On the banks of the River Boyne, the Hospital or Priory of Saint John the Baptist s was a house of the Knights of Saint John of Jerusalem, and a defence tower at the entrance once formed part of the knights’ priory.
4, Drogheda, Co Louth
Saint Peter’s, the Church of Ireland parish church in Drogheda, Co Louth, is built on a site that has been a centre of worship since at least the founding of the town of Drogheda itself.
The earliest archaeological feature of Drogheda is the Millmount motte, probably established by Hugh de Lacy before 1186. Saint Peter’s church was established on the north side of the River Boyne also before 1186 and was given by de Lacy to the Augustinian canons of Llanthony Prima in Monmouthshire, Wales.
Although there may have been a Celtic Church here in earlier times, the dedication to Saint Peter suggests that it was an Anglo-Norman foundation as Celtic Churches were not usually dedicated to Biblical saints.
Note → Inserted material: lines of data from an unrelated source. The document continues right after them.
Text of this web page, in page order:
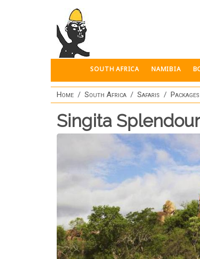
SOUTH AFRICA NAMIBIA
Home South Africa Safaris Packages
Singita
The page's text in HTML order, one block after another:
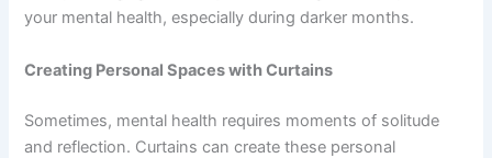
your mental health, especially during darker months.
Creating Personal Spaces with Curtains
Sometimes, mental health requires moments of solitude
and reflection. Curtains can create these personal
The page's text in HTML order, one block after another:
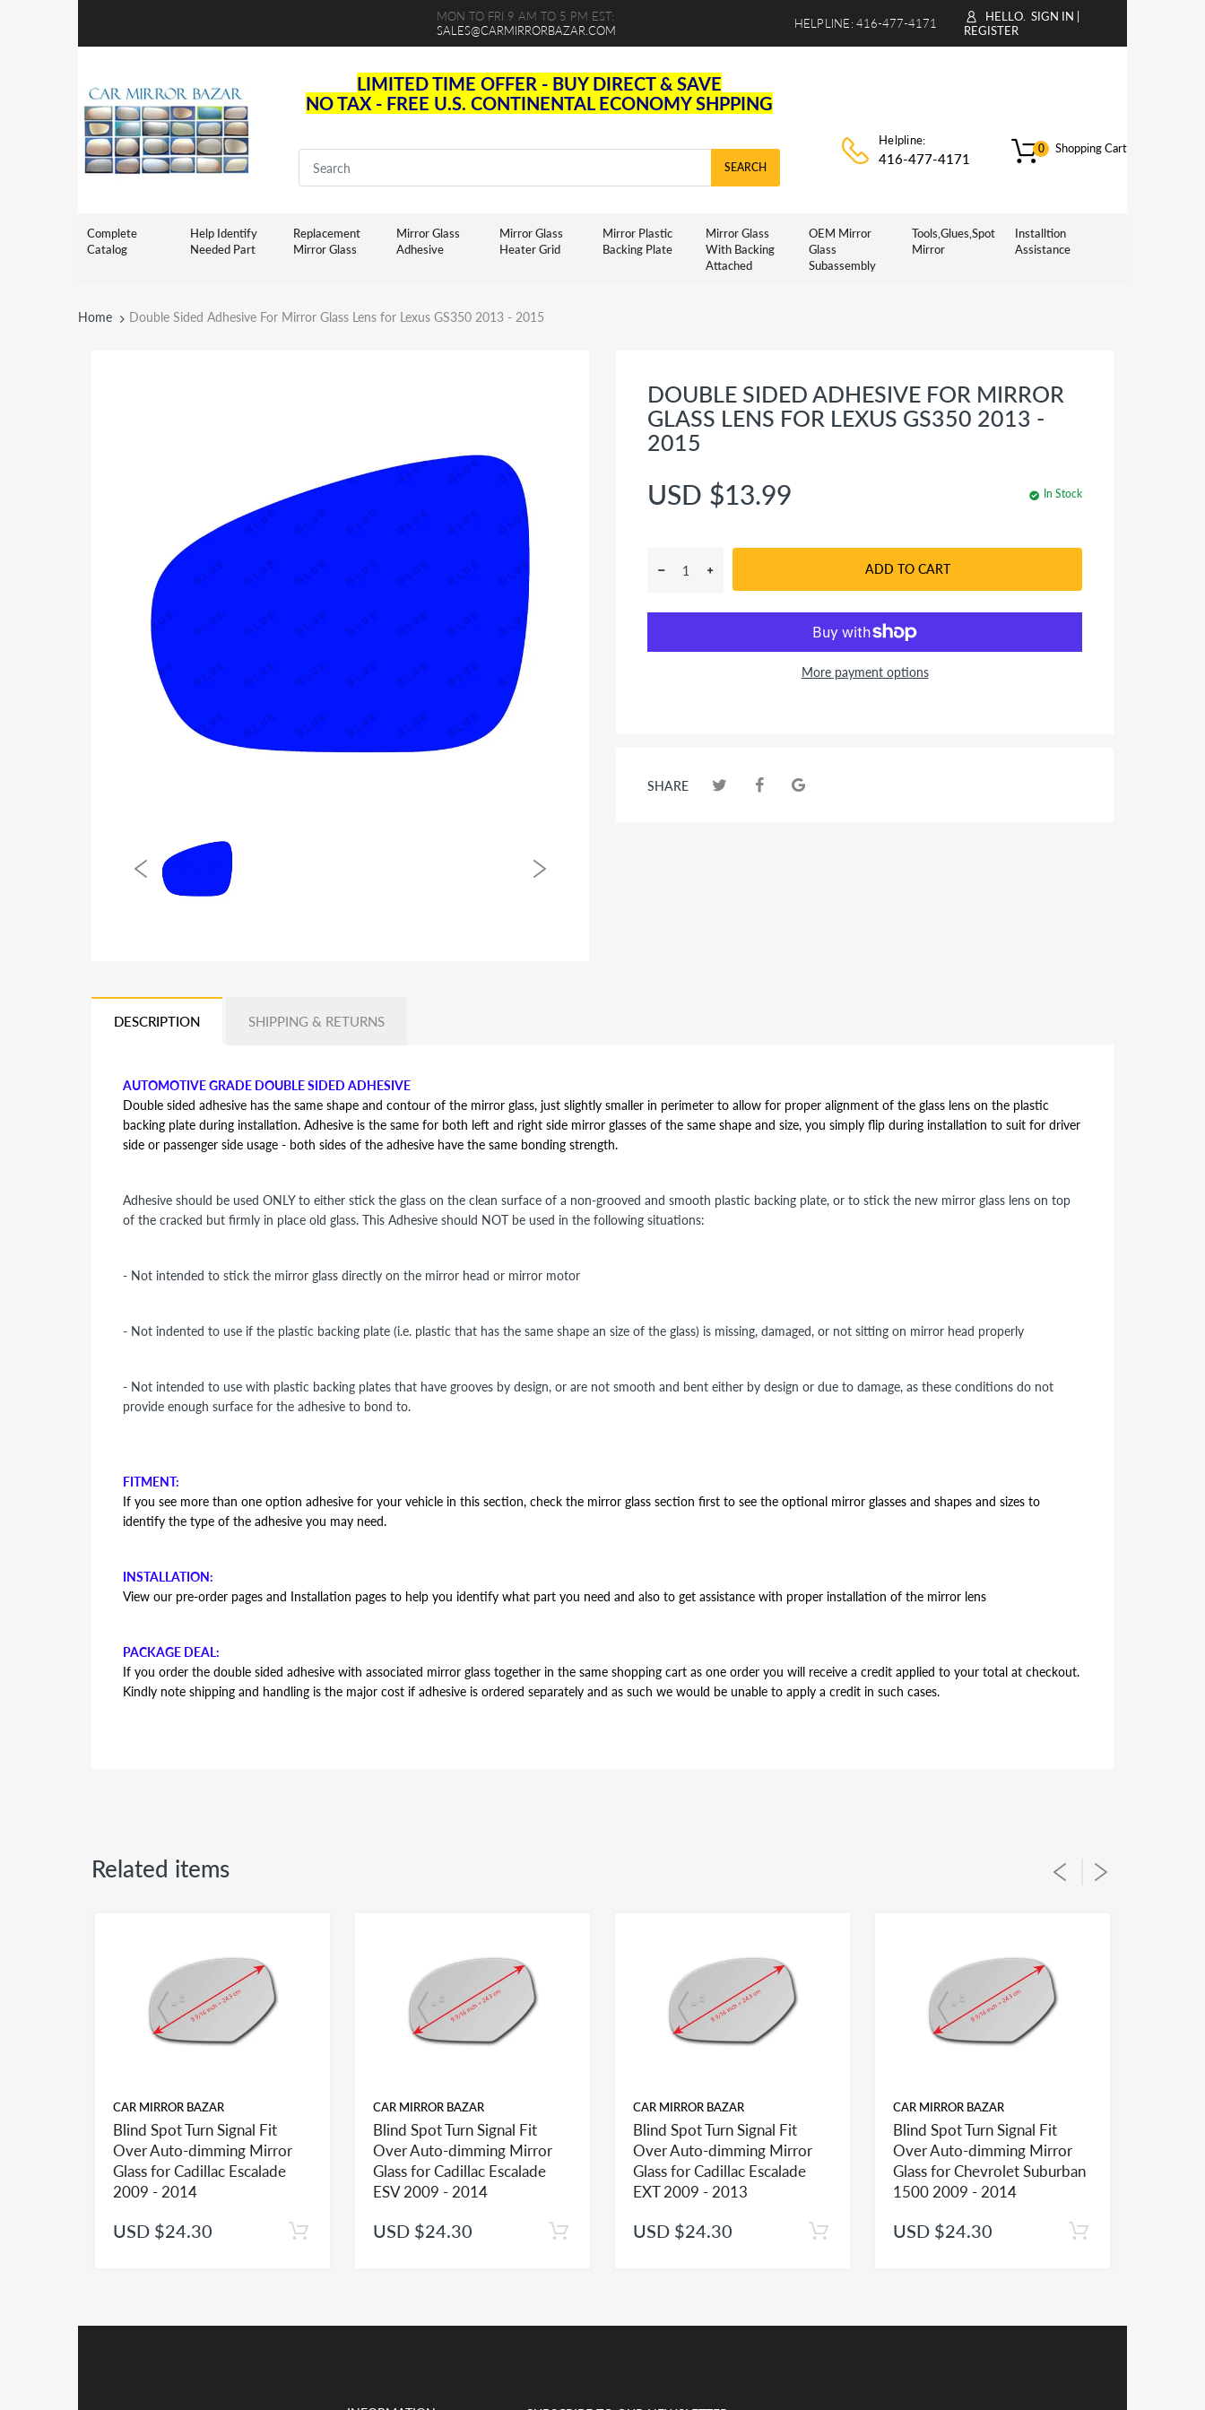
MON TO FRI 9 AM TO 5 PM EST:
SALES@CARMIRRORBAZAR.COM
HELPLINE: 416-477-4171 HELLO. SIGN IN
REGISTER
LIMITED TIME OFFER - BUY DIRECT & SAVE
NO TAX - FREE U.S. CONTINENTAL ECONOMY SHPPING
SEARCH
Helpline:
416-477-4171
Shopping Cart
0
Complete
Catalog
Help Identify
Needed Part
Replacement
Mirror Glass
Mirror Glass
Adhesive
Mirror Glass
Heater Grid
Mirror Plastic
Backing Plate
Mirror Glass
With Backing
Attached
OEM Mirror
Glass
Subassembly
Tools,Glues,Spot
Mirror
Installtion
Assistance
Home Double Sided Adhesive For Mirror Glass Lens for Lexus GS350 2013 - 2015
DOUBLE SIDED ADHESIVE FOR MIRROR
GLASS LENS FOR LEXUS GS350 2013 -
2015
USD $13.99 In Stock
ADD TO CART
More payment options
SHARE
DESCRIPTION SHIPPING & RETURNS
AUTOMOTIVE GRADE DOUBLE SIDED ADHESIVE
Double sided adhesive has the same shape and contour of the mirror glass, just slightly smaller in perimeter to allow for proper alignment of the glass lens on the plastic
backing plate during installation. Adhesive is the same for both left and right side mirror glasses of the same shape and size, you simply flip during installation to suit for driver
side or passenger side usage - both sides of the adhesive have the same bonding strength.
Adhesive should be used ONLY to either stick the glass on the clean surface of a non-grooved and smooth plastic backing plate, or to stick the new mirror glass lens on top
of the cracked but firmly in place old glass. This Adhesive should NOT be used in the following situations:
- Not intended to stick the mirror glass directly on the mirror head or mirror motor
- Not indented to use if the plastic backing plate (i.e. plastic that has the same shape an size of the glass) is missing, damaged, or not sitting on mirror head properly
- Not intended to use with plastic backing plates that have grooves by design, or are not smooth and bent either by design or due to damage, as these conditions do not
provide enough surface for the adhesive to bond to.
FITMENT:
If you see more than one option adhesive for your vehicle in this section, check the mirror glass section first to see the optional mirror glasses and shapes and sizes to
identify the type of the adhesive you may need.
INSTALLATION:
View our pre-order pages and Installation pages to help you identify what part you need and also to get assistance with proper installation of the mirror lens
PACKAGE DEAL:
If you order the double sided adhesive with associated mirror glass together in the same shopping cart as one order you will receive a credit applied to your total at checkout.
Kindly note shipping and handling is the major cost if adhesive is ordered separately and as such we would be unable to apply a credit in such cases.
FITMENT:
If you see more than one option adhesive for your vehicle in this section, check the mirror glass section first to see the optional mirror glasses and shapes and sizes to
identify the type of the adhesive you may need.
INSTALLATION:
If you order the double sided adhesive with associated mirror glass together in the same shopping cart as one order you will receive a credit applied to your total at checkout.
Related items
CAR MIRROR BAZAR
Blind Spot Turn Signal Fit
Over Auto-dimming Mirror
Glass for Cadillac Escalade
2009 - 2014
USD $24.30
CAR MIRROR BAZAR
Blind Spot Turn Signal Fit
Over Auto-dimming Mirror
Glass for Cadillac Escalade
ESV 2009 - 2014
USD $24.30
CAR MIRROR BAZAR
Blind Spot Turn Signal Fit
Over Auto-dimming Mirror
Glass for Cadillac Escalade
EXT 2009 - 2013
USD $24.30
CAR MIRROR BAZAR
Blind Spot Turn Signal Fit
Over Auto-dimming Mirror
Glass for Chevrolet Suburban
1500 2009 - 2014
USD $24.30

The first church on the site was probably built about the same time as nearby Mellifont Abbey, as the remains of some of the original tiles and mouldings found on the site are similar to those found at Mellifont.
At the dissolution of the monasteries, the Crown took possession of the rectory. It was granted in 1605 to Sir Garrett Moore, ancestor of the Earls of Drogheda, who held the advowson until the disestablishment of the Church of Ireland in 1870.
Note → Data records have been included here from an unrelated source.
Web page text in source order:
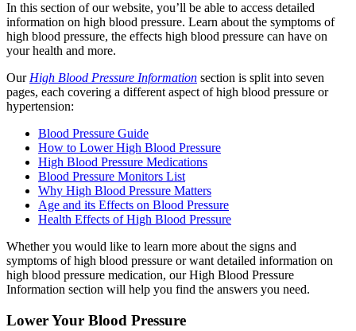
In this section of our website, you’ll be able to access detailed
information on high blood pressure. Learn about the symptoms of
high blood pressure, the effects high blood pressure can have on
your health and more.
Our High Blood Pressure Information section is split into seven
pages, each covering a different aspect of high blood pressure or
hypertension:
Blood Pressure Guide
How to Lower High Blood Pressure
High Blood Pressure Medications
Blood Pressure Monitors List
Why High Blood Pressure Matters
Age and its Effects on Blood Pressure
Health Effects of High Blood Pressure
Whether you would like to learn more about the signs and
symptoms of high blood pressure or want detailed information on
high blood pressure medication, our High Blood Pressure
Information section will help you find the answers you need.
Lower Your Blood Pressure

Saint Peter’s is important because it served as the Pro-Cathedral for the Diocese of Armagh Diocese for several centuries. The Primates of Ireland lived either in Termonfeckin, Dromiskin or Drogheda, and very seldom visited the northern part of the Diocese because of the unsettled state of Ireland.
Diocesan synods of were held in Saint Peter’s up to 1559, and many consecrations of bishops and ordinations were held there. It is also the burial place of several Primates, including John Colton (d. 1404), Nicholas Fleming (d. 1416), John Swayne (d. after 1450), Octavian de Spinellis (de Palatio) (d. 1513), Thomas Lancaster (d. 1584), John Long (d. 1589), Henry Ussher (d. 1613) and Christopher Hampton (d. 1625).
The large mediaeval church had six chapels – Saint Anne (the principal one, which at the time supported two chaplains), Saint Martin, Saint Patrick, Saint Peter, Saint John the Baptist and Saint George.
During the Siege of Drogheda in 1649 Cromwell’s Parliamentary forces burned the steeple of the church in which about 100 people had taken refuge.
By 1747, the Church was mainly in ruins, a new church was built, completed in 1752. The interior was reordered in the 19th century. The magnificent font by the door at the west end of the church is the only surviving relic of the mediaeval church still in use. Saint Peter’s also has many interesting monuments and graves.
The church marked the 250th Anniversary of the new church in 2002. This also marked the end of a three-year restoration programme following an arson attack in 1999 that severely damaged the interior.
Canon Patrick Comerford is lecturer in Anglicanism, Liturgy and Church History, the Church of Ireland Theological Institute. These briefing notes were prepared for a field trip on 2 November 2012 as part of the residential weekend in Church History Elective (TH 7864).